# What is the best transfer paper for dark fabrics available in the Philippines?



## BasTee (Mar 11, 2009)

Mga kababayan! 

Me and a couple of my buddies are thinking of putting up our own digital printing shop/kiosk. I've been doing a lot of research and reading about digital printing and I also own a 2nd hand heat press machine I bought just a few months ago for product testing and sampling. I've been trying out different brands of heat transfer papers (most of which are made in China), unfortunately I haven't found a heat transfer paper for dark fabrics that I'm content with. Can anyone recommend a heat transfer paper for dark fabrics that is locally available here in Pinas? I'm from QC btw.

Thanks!


----------



## vctradingcubao (Nov 15, 2006)

Welcome basti. Unfortunately, I'll have to admit that opaque transfer papers have a lot of "issues", even the expensive ones have them. Try the other non-china made opaque transfer papers so that you'll find the best one for your use. Good luck on your business!


----------



## BasTee (Mar 11, 2009)

vctradingcubao said:


> Welcome basti. Unfortunately, I'll have to admit that opaque transfer papers have a lot of "issues", even the expensive ones have them. Try the other non-china made opaque transfer papers so that you'll find the best one for your use. Good luck on your business!

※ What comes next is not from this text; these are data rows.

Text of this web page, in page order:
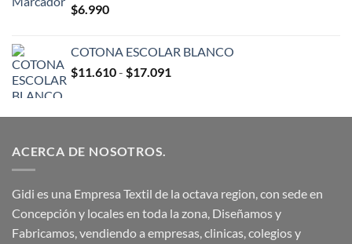
$6.990
COTONA ESCOLAR BLANCO
$11.610- $17.091
desde
ACERCA DE NOSOTROS.
Gidi es una Empresa Textil de la octava region, con sede en
Concepción y locales en toda la zona, Diseñamos y
Fabricamos, vendiendo a empresas, clinicas, colegios y
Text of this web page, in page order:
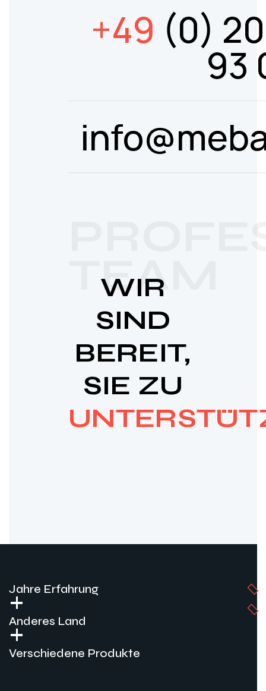
+49 (0)
93
TEAM
WIR
SIND
BEREIT,
SIE ZU
Jahre Erfahrung
+
Anderes Land
+
Verschiedene Produkte
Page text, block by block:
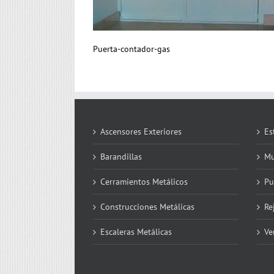
Puerta-contador-gas
Ascensores Exteriores
Barandillas
Cerramientos Metálicos
Construcciones Metálicas
Escaleras Metálicas

Hello again Byron! Yes, I agree with you. I usually get different transfer results with the heat transfer papers that I've tried. And after washing a couple or a few times, they already start to crack and/or peel. I assume *consistency *and *durability* would definitely be a couple of the "issues" that you were referring to.

I was hoping that there's a heat transfer paper for darks similar to the qualities of the JetPro Sofstretch. I love how it seems to almost "melt" into the fabric. It's the closest to having a "silk-screened feel" using the heat transfer method in my experience.

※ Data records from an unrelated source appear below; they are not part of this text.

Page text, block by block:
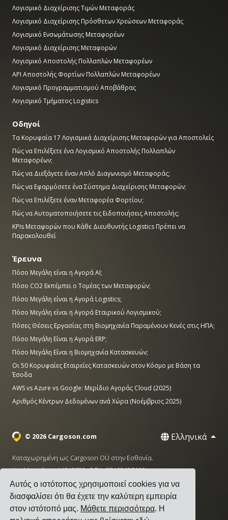
Αυτός ο ιστότοπος χρησιμοποιεί cookies για να
διασφαλίσει ότι θα έχετε την καλύτερη εμπειρία
στον ιστότοπό μας. Μάθετε περισσότερα. Η
Λογισμικό Διαχείρισης Τιμών Μεταφοράς
Λογισμικό Διαχείρισης Πρόσθετων Χρεώσεων Μεταφοράς
Λογισμικό Ενσωμάτωσης Μεταφορέων
Λογισμικό Διαχείρισης Μεταφορών
Λογισμικό Αποστολής Πολλαπλών Μεταφορέων
API Αποστολής Φορτίων Πολλαπλών Μεταφορέων
Λογισμικό Προγραμματισμού Αποβάθρας
Λογισμικό Τμήματος Logistics
Οδηγοί
Τα Κορυφαία 17 Λογισμικά Διαχείρισης Μεταφορών για Αποστολείς
Πώς να Επιλέξετε ένα Λογισμικό Αποστολής Πολλαπλών
Μεταφορέων;
Πώς να Διεξάγετε έναν Απλό Διαγωνισμό Μεταφοράς;
Πώς να Εφαρμόσετε ένα Σύστημα Διαχείρισης Μεταφορών;
Πώς να Επιλέξετε έναν Μεταφορέα Φορτίου;
Πώς να Αυτοματοποιήσετε τις Ειδοποιήσεις Αποστολής;
KPIs Μεταφορών που Κάθε Διευθυντής Logistics Πρέπει να
Παρακολουθεί
Έρευνα
Πόσο Μεγάλη είναι η Αγορά AI;
Πόσο CO2 Εκπέμπει ο Τομέας των Μεταφορών;
Πόσο Μεγάλη είναι η Αγορά Logistics;
Πόσο Μεγάλη είναι η Αγορά Εταιρικού Λογισμικού;
Πόσες Θέσεις Εργασίας στη Βιομηχανία Παραμένουν Κενές στις ΗΠΑ;
Πόσο Μεγάλη Είναι η Αγορά ERP;
Πόσο Μεγάλη Είναι η Βιομηχανία Κατασκευών;
Οι 50 Κορυφαίες Εταιρείες Κατασκευών στον Κόσμο με Βάση τα
Έσοδα
AWS vs Azure vs Google: Μερίδιο Αγοράς Cloud (2025)
Αριθμός Κέντρων Δεδομένων ανά Χώρα (Νοέμβριος 2025)
© 2026 Cargoson.com Ελληνικά
Καταχωρημένη ως Cargoson OÜ στην Εσθονία.
Αρ. Μητρώου: 14545832. ΦΠΑ: EE102137680.
Έδρα: Pärnu mnt. 141, 11314 Ταλίν, Εσθονία
+372 5555 0028 · hello@cargoson.com

Btw, what brands of opaque papers do you carry in your shop if you don't mind me asking?


----------



## vctradingcubao (Nov 15, 2006)

It's the Forever Inkjet Dark Opaque from Germany.


----------



## vctradingcubao (Nov 15, 2006)

BasTee said:


> ..similar to the qualities of the JetPro Sofstretch. I love how it seems to almost "melt" into the fabric. It's the closest to having a "silk-screened feel" using the heat transfer method in my experience.


Is jetPro Soft stretch an opaque paper for darks also?


----------



## BasTee (Mar 11, 2009)

vctradingcubao said:


> Is jetPro Soft stretch an opaque paper for darks also?


Nope. Its heat transfer paper for light fabrics. I've read a lot of good things about the brand here in the forums, and when I finally found a shop that sells it here in QC, I bought a pack to do some tests. I'm really satisfied with it, and now my next step is finding an opaque transfer for darks that will pass my standards. (Nakakahiya mag alok ng products and services kung pangit yung transfers eh )

I should drop by your shop one of these days, I'd like to try out the Forever Inkjet Dark Opaque.


----------



## clay[email protected] (Jan 27, 2009)

Graficad Creation, Inc. Sign Business Solutions and Innovations

take a look at this company. I believe they sell dark transfer paper


----------



## BasTee (Mar 11, 2009)

[email protected] said:


> Graficad Creation, Inc. Sign Business Solutions and Innovations
> 
> take a look at this company. I believe they sell dark transfer paper


Thanks for the info Clay! I read about Graficad in one of the threads here in the forums. I'll try to check out their transfers.


----------



## BasTee (Mar 11, 2009)

I was just informed that the JetWear Dark is now available at Inkjet Express in Gilmore. I live nearby and I should be able to swing by their shop within the week to purchase a pack and try them out.
For dark transfers, it seems to be a toss-up between the JWD and IronAll. Can anyone please share some of their opinions regarding the said papers? Thanks!


----------



## cg2art (Oct 2, 2009)

BasTee said:


> I was just informed that the JetWear Dark is now available at Inkjet Express in Gilmore. I live nearby and I should be able to swing by their shop within the week to purchase a pack and try them out.
> For dark transfers, it seems to be a toss-up between the JWD and IronAll. Can anyone please share some of their opinions regarding the said papers? Thanks!


I hear Alpha Gold for Darks seems to work well, besides Iron all Darks.. any luck with either paper?


----------



## MYDAMIT (Jan 14, 2007)

I think graphicad carry ironall dark, if you looking for softfeel try to used imageclip same manufacturer of Jet pro. But for me i like Bluegrid, 3G and Joto dark.


----------



## Old Man Tom (Jun 4, 2021)

BasTee said:


> Hello again Byron! Yes, I agree with you. I usually get different transfer results with the heat transfer papers that I've tried. And after washing a couple or a few times, they already start to crack and/or peel. I assume *consistency *and *durability* would definitely be a couple of the "issues" that you were referring to.
> 
> I was hoping that there's a heat transfer paper for darks similar to the qualities of the JetPro Sofstretch. I love how it seems to almost "melt" into the fabric. It's the closest to having a "silk-screened feel" using the heat transfer method in my experience.
> 
> Btw, what brands of opaque papers do you carry in your shop if you don't mind me asking?


JetPro has dark fabric also


----------